Monster of the Week: Precinct 13 (Session 1 of 4)
Jim Crocker runs for Bethany H., Rich Rogers, Tara, and Tom F.
Session Zero prep as we travel back to 1978 to walk the Freak Beat with two detectives, an embedded AEON agent, and a Vampire-hunting PI. Meet the crew and learn how their tangled histories interweave!

The Gaunt Marches

Freebooters on the Frontier: In Search of Adventure (Session 1 of 3)
Horst Wurst runs for Aljoscha, Asbjørn Flø, Chris Challice, and Mikael Tysvær
Hunting in the Knee-High Sea the adventurers loot a mysterious nest, are attacked by a Swamp Shambler, bury a friend, escape from the jaws of death and ponder whether to eat the Frogmen's eggs or raise an amphibian army.

Gauntlet Hangouts

Monsterhearts 2: St Osana's School for Boys (Session 1 of 4)
David Morrison runs for Alex, Leandro Pondoc, Sawyer Rankin, and Sławomir
It's 1966, and at St. Osana's School for Boys - a boys boarding school in Yorkshire - we follow the exploits of four boys from Fisher Upper Fifth as school begins for a new term. Distracted by thoughts of Juliet, Emmet the Hollow commits accidental trespass; Adrian the Vampire is invited to a tryst with Burnley Minimus; and Callum the Witch goads Lysander the Ghoul into a violent confrontation.

Monsterhearts 2: Dead of Summer (Session 1 of 4)
Sawyer Rankin runs for Peter Mazzeo, Stephen, and Sławomir
The first session we blaze through world building and get to the heart of camping. We welcome the most adorable conspiracy theorist Bedlam, the most rational and haughty hottie Fae, and the poor Neighbor who's already in over his head. We have discovered something intriguing and there is already a mystery in camp!

Monsterhearts 2: Absolutely (Session 3 of 4)
Donogh runs for Alun R., David Morrison, and Jim Crocker
After the tragic* death of the King’s mistress, the Queen goes to the Paris opera to escape the palace. Leading lady Celine aims to impress despite a very nervous company. Father Jean manoeuvres against his cardinal while the Countess Aurelie sinks her claws into the Queen even deeper. (*Not tragic!)

Dark Designs in Verdigris: The Stygian Library
Richard Ruane runs for Asher S., Chiv, Leandro Pondoc, Peter Mazzeo, and VC
The crew arrives at Huber’s Museum of Books, flirts with the Sawyer the Bear, evades the agents of General Jinjur, and gets rough with a murderous automaton before finding out the door they wanted to open was under their feet the whole time. Then the door opens.

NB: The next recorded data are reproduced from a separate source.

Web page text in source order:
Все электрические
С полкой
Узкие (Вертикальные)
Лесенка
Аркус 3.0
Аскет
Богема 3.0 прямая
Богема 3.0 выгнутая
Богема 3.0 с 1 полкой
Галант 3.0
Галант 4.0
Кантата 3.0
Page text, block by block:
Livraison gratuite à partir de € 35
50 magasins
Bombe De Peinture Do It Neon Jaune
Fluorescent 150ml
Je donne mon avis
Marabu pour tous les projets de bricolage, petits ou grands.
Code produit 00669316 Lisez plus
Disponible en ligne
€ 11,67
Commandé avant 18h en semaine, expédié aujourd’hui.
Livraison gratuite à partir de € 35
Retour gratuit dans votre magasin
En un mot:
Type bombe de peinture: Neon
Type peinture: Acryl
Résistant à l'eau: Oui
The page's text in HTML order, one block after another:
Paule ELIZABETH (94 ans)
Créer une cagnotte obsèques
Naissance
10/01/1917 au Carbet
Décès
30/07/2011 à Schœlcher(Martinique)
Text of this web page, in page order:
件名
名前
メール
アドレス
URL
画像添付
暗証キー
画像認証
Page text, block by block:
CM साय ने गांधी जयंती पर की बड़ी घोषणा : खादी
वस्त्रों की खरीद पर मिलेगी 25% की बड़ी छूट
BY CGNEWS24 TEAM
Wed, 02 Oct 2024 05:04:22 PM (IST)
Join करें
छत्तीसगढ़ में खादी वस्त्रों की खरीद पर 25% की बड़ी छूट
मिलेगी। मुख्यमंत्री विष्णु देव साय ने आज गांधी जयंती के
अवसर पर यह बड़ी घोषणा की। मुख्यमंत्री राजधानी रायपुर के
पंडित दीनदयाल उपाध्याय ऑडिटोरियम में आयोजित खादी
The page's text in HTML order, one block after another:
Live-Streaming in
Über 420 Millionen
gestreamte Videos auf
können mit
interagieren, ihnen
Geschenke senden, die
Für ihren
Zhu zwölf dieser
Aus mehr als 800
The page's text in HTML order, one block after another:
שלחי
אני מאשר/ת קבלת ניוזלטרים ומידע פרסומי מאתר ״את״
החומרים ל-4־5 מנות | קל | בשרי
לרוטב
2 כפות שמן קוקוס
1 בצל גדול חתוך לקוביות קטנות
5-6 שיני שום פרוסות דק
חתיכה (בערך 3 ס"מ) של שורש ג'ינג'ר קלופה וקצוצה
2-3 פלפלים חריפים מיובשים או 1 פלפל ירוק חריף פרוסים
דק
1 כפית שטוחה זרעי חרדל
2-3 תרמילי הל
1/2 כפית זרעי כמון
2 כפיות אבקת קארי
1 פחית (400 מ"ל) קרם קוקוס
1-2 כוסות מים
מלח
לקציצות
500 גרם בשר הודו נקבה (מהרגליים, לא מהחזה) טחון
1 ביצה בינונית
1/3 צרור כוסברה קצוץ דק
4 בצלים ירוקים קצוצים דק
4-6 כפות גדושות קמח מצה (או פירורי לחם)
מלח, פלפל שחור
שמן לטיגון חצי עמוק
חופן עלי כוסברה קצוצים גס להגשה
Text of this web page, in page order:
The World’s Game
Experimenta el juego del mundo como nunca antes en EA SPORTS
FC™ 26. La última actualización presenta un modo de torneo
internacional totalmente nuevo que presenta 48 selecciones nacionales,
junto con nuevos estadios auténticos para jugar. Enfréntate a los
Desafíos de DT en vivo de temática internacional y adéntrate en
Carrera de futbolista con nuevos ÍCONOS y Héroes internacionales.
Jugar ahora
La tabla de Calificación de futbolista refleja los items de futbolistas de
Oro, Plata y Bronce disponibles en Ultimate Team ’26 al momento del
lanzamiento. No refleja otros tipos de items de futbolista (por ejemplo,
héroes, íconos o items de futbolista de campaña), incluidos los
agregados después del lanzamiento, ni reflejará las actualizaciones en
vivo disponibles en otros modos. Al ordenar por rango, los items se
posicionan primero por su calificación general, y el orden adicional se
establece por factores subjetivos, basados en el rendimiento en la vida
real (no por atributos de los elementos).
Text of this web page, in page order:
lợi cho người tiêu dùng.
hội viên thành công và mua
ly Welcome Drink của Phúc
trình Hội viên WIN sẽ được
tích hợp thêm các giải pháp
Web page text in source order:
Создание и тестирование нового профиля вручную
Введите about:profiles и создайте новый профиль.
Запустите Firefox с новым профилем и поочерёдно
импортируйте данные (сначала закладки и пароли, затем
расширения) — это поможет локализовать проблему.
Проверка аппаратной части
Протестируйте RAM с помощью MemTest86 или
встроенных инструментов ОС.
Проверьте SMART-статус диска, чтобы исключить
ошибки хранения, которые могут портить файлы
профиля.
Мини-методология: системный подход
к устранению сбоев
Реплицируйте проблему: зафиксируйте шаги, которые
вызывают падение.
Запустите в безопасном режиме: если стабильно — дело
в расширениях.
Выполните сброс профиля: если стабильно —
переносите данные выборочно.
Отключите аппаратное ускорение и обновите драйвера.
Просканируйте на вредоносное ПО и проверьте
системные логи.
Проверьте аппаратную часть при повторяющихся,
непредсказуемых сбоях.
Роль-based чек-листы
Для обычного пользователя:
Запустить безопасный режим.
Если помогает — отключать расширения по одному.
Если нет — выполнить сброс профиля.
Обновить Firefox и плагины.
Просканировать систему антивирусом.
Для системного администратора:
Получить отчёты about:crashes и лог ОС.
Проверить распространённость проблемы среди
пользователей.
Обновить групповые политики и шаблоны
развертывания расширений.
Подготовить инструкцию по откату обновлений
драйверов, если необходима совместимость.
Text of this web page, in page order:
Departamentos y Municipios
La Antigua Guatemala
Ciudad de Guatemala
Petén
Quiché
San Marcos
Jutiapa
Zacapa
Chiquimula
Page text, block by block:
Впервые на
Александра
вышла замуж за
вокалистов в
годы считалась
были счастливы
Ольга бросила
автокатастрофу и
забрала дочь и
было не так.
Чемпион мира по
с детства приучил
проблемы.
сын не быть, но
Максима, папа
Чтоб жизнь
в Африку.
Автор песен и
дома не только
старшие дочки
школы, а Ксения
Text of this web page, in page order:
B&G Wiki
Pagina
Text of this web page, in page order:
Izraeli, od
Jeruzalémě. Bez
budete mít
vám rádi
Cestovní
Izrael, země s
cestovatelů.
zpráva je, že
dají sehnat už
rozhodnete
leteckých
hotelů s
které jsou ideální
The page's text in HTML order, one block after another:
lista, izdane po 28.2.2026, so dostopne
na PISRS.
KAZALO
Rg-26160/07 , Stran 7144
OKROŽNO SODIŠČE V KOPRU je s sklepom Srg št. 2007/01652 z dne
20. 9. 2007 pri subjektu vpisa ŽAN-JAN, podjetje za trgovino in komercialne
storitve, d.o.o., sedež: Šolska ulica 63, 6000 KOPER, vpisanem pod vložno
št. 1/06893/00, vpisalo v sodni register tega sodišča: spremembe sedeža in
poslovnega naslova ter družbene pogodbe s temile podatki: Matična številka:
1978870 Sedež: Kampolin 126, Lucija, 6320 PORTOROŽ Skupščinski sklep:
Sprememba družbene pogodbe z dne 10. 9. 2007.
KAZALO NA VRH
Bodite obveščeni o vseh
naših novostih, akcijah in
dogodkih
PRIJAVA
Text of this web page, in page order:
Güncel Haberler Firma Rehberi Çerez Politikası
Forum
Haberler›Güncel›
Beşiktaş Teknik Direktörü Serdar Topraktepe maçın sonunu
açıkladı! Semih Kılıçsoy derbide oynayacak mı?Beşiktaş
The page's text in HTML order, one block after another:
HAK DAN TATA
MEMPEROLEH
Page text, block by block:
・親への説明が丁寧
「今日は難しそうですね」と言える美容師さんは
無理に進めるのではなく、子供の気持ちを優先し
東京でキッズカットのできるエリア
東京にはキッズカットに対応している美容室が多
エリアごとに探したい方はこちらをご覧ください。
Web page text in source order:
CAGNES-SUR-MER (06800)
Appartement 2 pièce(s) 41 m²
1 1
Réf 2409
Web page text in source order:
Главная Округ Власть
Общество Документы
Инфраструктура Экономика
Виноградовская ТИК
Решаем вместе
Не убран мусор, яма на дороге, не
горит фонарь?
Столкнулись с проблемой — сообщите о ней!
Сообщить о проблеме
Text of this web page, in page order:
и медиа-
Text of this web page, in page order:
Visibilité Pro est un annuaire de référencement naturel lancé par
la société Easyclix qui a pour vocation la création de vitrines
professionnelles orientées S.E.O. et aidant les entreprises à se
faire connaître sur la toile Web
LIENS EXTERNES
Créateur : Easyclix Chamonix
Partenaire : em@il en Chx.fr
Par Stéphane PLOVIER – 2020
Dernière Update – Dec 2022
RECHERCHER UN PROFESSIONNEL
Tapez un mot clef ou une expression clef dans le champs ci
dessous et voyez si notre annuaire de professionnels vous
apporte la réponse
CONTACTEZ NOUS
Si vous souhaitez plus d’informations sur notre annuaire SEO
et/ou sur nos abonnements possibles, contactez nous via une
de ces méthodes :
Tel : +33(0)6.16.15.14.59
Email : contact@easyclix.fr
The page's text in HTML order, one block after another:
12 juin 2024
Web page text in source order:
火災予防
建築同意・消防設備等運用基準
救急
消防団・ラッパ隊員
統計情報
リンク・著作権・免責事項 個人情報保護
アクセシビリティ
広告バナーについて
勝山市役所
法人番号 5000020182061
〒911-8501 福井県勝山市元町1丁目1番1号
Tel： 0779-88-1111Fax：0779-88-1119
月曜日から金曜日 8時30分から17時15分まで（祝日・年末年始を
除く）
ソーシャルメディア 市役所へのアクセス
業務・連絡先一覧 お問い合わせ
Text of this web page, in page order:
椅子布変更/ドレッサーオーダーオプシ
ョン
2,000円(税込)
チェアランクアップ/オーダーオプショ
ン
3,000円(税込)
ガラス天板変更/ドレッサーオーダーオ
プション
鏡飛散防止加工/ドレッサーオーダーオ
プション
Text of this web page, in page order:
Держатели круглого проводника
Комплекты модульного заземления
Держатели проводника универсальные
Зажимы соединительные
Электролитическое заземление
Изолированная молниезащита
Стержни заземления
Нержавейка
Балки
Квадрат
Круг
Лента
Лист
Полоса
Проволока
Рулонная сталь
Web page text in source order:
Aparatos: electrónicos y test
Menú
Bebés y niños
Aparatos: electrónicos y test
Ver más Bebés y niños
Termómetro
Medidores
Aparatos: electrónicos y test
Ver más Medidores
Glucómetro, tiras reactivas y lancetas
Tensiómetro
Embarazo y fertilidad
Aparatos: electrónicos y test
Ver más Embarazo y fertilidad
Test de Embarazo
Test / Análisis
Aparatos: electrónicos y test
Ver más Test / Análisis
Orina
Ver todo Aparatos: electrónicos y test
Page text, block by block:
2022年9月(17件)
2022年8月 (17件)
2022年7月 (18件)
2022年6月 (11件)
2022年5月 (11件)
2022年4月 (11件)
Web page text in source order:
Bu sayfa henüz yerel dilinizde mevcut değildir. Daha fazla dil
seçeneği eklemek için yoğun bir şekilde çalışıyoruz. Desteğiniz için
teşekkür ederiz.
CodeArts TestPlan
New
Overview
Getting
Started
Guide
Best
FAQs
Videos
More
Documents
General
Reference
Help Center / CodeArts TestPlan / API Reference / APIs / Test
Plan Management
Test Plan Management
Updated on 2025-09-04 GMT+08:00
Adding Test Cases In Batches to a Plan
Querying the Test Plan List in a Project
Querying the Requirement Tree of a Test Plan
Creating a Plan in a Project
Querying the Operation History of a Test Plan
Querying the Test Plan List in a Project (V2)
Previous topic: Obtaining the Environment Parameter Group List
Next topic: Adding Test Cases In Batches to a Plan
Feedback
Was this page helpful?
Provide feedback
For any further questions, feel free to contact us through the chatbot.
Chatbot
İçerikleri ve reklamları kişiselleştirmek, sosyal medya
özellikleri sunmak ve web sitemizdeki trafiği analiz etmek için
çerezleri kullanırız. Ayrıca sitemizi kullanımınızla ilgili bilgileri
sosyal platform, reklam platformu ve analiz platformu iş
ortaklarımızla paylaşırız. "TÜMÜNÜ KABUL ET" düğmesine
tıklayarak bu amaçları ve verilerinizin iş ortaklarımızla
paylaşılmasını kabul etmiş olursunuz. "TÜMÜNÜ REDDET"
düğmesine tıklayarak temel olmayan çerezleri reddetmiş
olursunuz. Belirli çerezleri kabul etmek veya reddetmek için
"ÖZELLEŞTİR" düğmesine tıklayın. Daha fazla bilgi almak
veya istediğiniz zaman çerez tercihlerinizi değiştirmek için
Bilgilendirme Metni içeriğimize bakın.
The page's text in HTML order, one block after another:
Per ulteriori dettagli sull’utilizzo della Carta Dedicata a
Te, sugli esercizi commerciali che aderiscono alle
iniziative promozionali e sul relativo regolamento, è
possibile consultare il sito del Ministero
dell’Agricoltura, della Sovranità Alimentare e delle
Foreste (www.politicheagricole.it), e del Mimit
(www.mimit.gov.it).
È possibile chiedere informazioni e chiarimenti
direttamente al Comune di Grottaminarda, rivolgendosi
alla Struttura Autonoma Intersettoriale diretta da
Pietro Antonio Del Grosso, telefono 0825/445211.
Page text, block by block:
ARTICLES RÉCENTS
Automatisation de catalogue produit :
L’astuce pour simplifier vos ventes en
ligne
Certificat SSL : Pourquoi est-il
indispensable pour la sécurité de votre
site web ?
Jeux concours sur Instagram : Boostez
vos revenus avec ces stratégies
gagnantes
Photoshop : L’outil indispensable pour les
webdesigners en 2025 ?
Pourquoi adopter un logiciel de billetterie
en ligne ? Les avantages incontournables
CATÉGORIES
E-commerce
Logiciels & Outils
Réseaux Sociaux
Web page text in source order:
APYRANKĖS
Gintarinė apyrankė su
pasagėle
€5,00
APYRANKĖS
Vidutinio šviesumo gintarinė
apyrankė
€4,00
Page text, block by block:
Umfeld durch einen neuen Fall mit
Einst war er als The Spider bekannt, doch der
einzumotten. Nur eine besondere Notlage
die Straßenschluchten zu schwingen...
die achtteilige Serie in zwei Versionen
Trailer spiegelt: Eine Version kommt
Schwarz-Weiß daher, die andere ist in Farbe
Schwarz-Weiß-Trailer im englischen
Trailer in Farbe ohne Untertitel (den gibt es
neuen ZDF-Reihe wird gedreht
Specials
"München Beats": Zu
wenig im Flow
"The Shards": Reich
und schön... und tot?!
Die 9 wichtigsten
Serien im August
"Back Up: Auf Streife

Spire: The Kings of Spire (Session 5 of 12)
Darren Brockes runs for Brett WH, Fraser Simons, Leandro Pondoc, and Rich Rogers
Serro, Ashe, Altrium, and Yvette plan a little get-together for only the most popular aelfir in all of Spire. No big deal, not even when Serro gets shot trying to steal a crate of gilded oysters and Altrium gets blamed for it.

Gothic Society: A Study in Onyx (Session 1 of 4)
Gene A. runs for Agatha, Peter Mazzeo, Ryan M., and Sarah J.
The Gurgling Sickness seizes London as a complicated web of relationships play out at a masquerade ball.

The White Hack:Longwinter (Session 1 of 4)
Richard Ruane runs for Bethany H., Darold Ross, Jesse A., Jesse Larimer, and Sam Z.
Autumn's End - Just as Longwinter begins, Kazimir and his associates converge on the spa town of Vreley to find his lost friend Viktor.

Dungeon World: Fantasy Heartbreakers
Robbie Boerth runs for Alejandro, David L., and Rachelle Dube
A Dungeon World adventure with a Valentine's theme. Three intrepid fantasy heartbreakers attend a gala only to find that the bride-to-be is a Lich in mourning over her departed soul mate and looking for a new partner.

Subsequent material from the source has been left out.